Beyond the Warren connection, Connecticut “has always been a hotbed of paranormal activity,” Rosenay!!! says — especially in the region where ParaConn is being held.
Grossmann believes that the part of the state known as The Valley, which he refers to as “The Connecticut Triangle,” is a major vortex of supernatural activity, not just in Connecticut but in the entire country. The Valley encompasses Ansonia, Beacon Falls, Derby, Naugatuck, Oxford, Seymour, and Shelton.
Other ParaConn guests include: demonologist Sean Austin (seen on TV’s “Demon Files”); the paranormal research team of Christine and Daniel Peer; Barry Pirro, who bills himself as “Connecticut Ghost Hunter”; Electronic Voice Phenomenon (EVP) specialist Eric Conner of the Epic Paranormal investigators; metaphysics scholar and art curator Johnes Ruta; artist Ralph Levesque, whose paintings draw from what he recalls of his experiences being abducted by extraterrestrials; Paul Ferrante, who writes the T.J. Jackson series of young adult horror novels (including “Curse of the Fairfield Witch”); another fiction writer, Tim McLaughlin of the “Tall Tales” series; the Seymour-based Connecticut Paranormal and Supernatural Tracking Society; the East Coast Paranormal Photography, which documents haunted buildings; and the New Haven-based visual arts duo The Frankenstein Twins.
Grossmann, who has experience performing exorcisms, will display some of his extensive collection of haunted artifacts at the convention. Rosenay!!! will discuss one of his own forthcoming projects, “The Book of Top 10 Horror Lists,” which includes lists gathered from dozens of celebrities.
Furthering the deft blend of fiction and nonfiction found at the convention, a custom van resembling the Mystery Machine from the iconic cartoon series “Scooby-Doo Where Are You?” and its many spinoffs will be parked both days for photo opportunities.
The main attraction for some may be the vendor tables. Rosenay!!! says the more than 60 vendors will offer everything from “books and crystals to posters and horror figurines. It’s probably the largest marketplace in all of the paranormal conventions.” About half of the vendors are Connecticut-based, many hailing from within the “Connecticut triangle” of which Ansonia is a part.
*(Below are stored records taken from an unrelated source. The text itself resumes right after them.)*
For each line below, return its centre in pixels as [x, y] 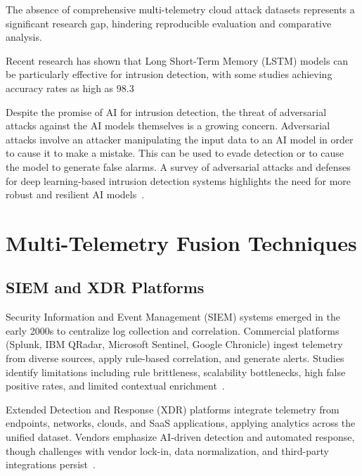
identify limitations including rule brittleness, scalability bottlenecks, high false [176, 372]
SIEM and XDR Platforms [105, 287]
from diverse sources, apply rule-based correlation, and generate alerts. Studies [175, 358]
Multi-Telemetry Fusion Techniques [181, 242]
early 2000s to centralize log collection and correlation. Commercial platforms [173, 330]
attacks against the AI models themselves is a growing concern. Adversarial [168, 126]
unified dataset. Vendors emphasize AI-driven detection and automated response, [180, 437]
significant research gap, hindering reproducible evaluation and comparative [169, 23]
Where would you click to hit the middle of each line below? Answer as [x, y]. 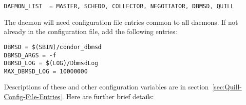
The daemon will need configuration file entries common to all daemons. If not [121, 22]
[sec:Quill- [227, 87]
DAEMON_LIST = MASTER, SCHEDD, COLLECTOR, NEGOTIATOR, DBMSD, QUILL [119, 6]
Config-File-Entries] [33, 96]
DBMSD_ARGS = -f [30, 55]
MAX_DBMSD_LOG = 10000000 [46, 71]
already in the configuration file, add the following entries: [91, 31]
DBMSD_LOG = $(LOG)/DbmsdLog [51, 63]
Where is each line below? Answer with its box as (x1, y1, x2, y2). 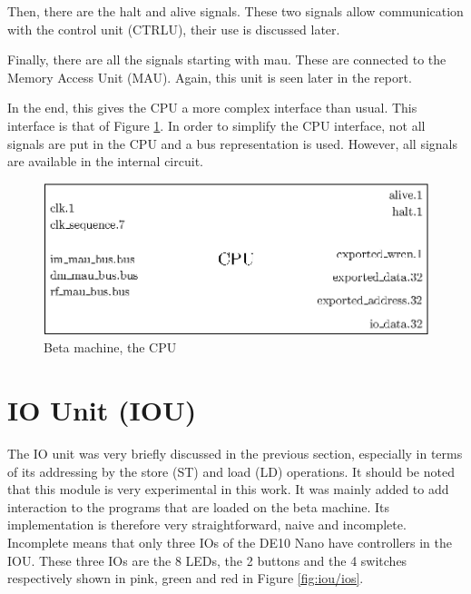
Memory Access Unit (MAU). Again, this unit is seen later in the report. (7, 67, 412, 86)
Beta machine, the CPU (44, 338, 177, 357)
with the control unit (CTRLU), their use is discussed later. (7, 19, 340, 38)
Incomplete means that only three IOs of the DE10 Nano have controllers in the (7, 533, 452, 552)
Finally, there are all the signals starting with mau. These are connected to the (7, 50, 446, 69)
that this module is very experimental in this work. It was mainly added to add (7, 480, 449, 499)
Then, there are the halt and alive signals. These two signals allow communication (7, 2, 464, 20)
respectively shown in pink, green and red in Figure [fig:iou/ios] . (7, 569, 364, 588)
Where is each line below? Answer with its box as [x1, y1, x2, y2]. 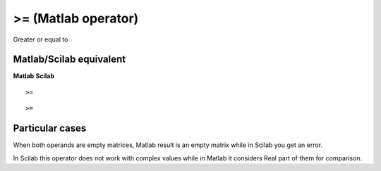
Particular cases [13, 122, 87, 134]
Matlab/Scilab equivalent [13, 53, 126, 65]
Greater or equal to [13, 35, 68, 44]
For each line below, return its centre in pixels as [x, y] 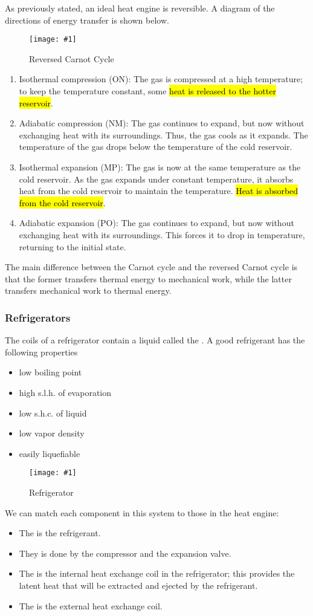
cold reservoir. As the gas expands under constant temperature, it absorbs [156, 179]
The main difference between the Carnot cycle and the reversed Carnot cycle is [151, 267]
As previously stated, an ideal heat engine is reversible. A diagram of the [140, 8]
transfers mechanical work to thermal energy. [88, 290]
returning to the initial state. [73, 246]
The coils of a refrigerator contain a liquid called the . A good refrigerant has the [155, 340]
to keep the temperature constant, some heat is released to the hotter [147, 91]
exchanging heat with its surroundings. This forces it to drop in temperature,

“People say they don’t believe in the supernatural,” Rosenay!!! says, “but everyone has had strange experiences.”
The convention runs from 11 a.m. to 6 p.m. Saturday and Sunday at the Ansonia Armory, 10 N. State St., Ansonia. Admission is $14.99 per day, or $19.99 for an “early bird” ticket that lets you in at 10 a.m. and also gets you “a souvenir gift and other benefits.” Tickets are at paraconn.ticketleap.com/paraconn. More information on ParaConn can be found at paraconn.org or by calling 203-795-4737.